As disappointing as the postponement was for all marathon hopefuls, it also presented a new challenge: maintaining their marathon fitness well over the usual training block length of four to six months, all the while uncertain of when the race would finally be run.
“I took a bunch of time off,” Hehir said, “because there were no races coming up. Then once I knew it was going to be September of this year, I put a half marathon on my calendar for May of 2020 … and then after that half, I switched gears and started training for the full.”
“You can’t just train hard for a year and a half straight, that would kill you,” Janik added, “so each time we thought it was going to happen, same build-up, and each time it didn’t happen, same break, and then go again. It was definitely pretty draining mentally and physically to have to do that three times, but I think it was worth it in the end.”

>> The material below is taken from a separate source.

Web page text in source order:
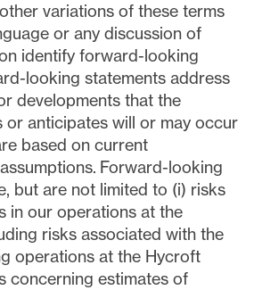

To someone who’s never run a marathon before, a 26.2-mile race can be wildly intimidating, but Hehir’s advice for running or marathon hopefuls boils down to a three-word mantra: “Stick with it.”
O’Dea agrees, emphasizing that training for a race of that distance – or any distance, for that matter – is a long process, and it’s much safer to embrace the gradual build than try to fight it.
“Slowly build up that mileage because you don’t want to overdo it and get injured, because that’s fun for no one … The fun part is being able to get better and better because you start from the base level of what you’re able to do, and then the more experience you get, the more comfortable you get running longer,” O’Dea said.
And for her, there’s no better city for that grind than Boston. She finished this year’s marathon in 3:10:25, not her best time but still good enough to rank 418th among female runners, no small feat with nearly 7,500 women crossing that finish line this year.
“There’s so many teams that people can join, which I also think is super helpful, just having other people around you doing the same thing,” O’Dea said. “It’s helpful to have that community, and I think that aspect of being in Boston is really cool. It’s a very big running city and it’s nice to be able to take advantage of that.”